- [WHAT YOU HAVE TO DO]
Exact copy, no pictures: output all the records that follow.

+ + + + + + +

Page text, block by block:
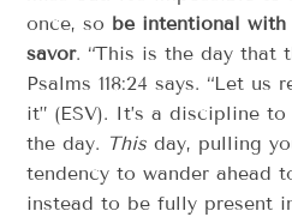
once, so be intentional
savor. “This is the day that
Psalms 118:24 says. “Let
it” (ESV). It’s a discipline
the day. Thisday, pulling
tendency to wander ahead
instead to be fully present
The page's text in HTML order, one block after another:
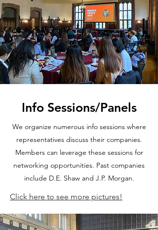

+ + + + + + +

- [OUTPUT BELOW]
Page text, block by block:
once, so be intentional
savor. “This is the day that
Psalms 118:24 says. “Let
it” (ESV). It’s a discipline
the day. Thisday, pulling
tendency to wander ahead
instead to be fully present
The page's text in HTML order, one block after another:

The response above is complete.